**Dataset entries**:
****
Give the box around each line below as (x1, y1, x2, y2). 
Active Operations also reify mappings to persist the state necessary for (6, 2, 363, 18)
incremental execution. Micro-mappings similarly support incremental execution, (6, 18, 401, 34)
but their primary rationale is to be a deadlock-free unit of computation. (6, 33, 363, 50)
****
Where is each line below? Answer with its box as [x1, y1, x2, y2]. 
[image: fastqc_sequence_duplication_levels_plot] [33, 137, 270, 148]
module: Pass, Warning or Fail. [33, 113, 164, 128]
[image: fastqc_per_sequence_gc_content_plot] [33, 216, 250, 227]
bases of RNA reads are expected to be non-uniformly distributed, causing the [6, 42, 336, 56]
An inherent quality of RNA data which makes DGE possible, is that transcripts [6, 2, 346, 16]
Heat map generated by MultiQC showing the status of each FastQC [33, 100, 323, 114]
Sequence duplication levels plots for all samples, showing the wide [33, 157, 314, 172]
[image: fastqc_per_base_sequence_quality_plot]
****
**What to produce**: Transcribe, exactly and without additions, the lines of the records above, beginning with the line that contains "[image: fastqc_per_sequence_gc_content_plot] [33, 216, 250, 227]" and ending with the line that contains "[image: fastqc_per_base_sequence_quality_plot]", both included.

**Finished task**:
[image: fastqc_per_sequence_gc_content_plot] [33, 216, 250, 227]
bases of RNA reads are expected to be non-uniformly distributed, causing the [6, 42, 336, 56]
An inherent quality of RNA data which makes DGE possible, is that transcripts [6, 2, 346, 16]
Heat map generated by MultiQC showing the status of each FastQC [33, 100, 323, 114]
Sequence duplication levels plots for all samples, showing the wide [33, 157, 314, 172]
[image: fastqc_per_base_sequence_quality_plot]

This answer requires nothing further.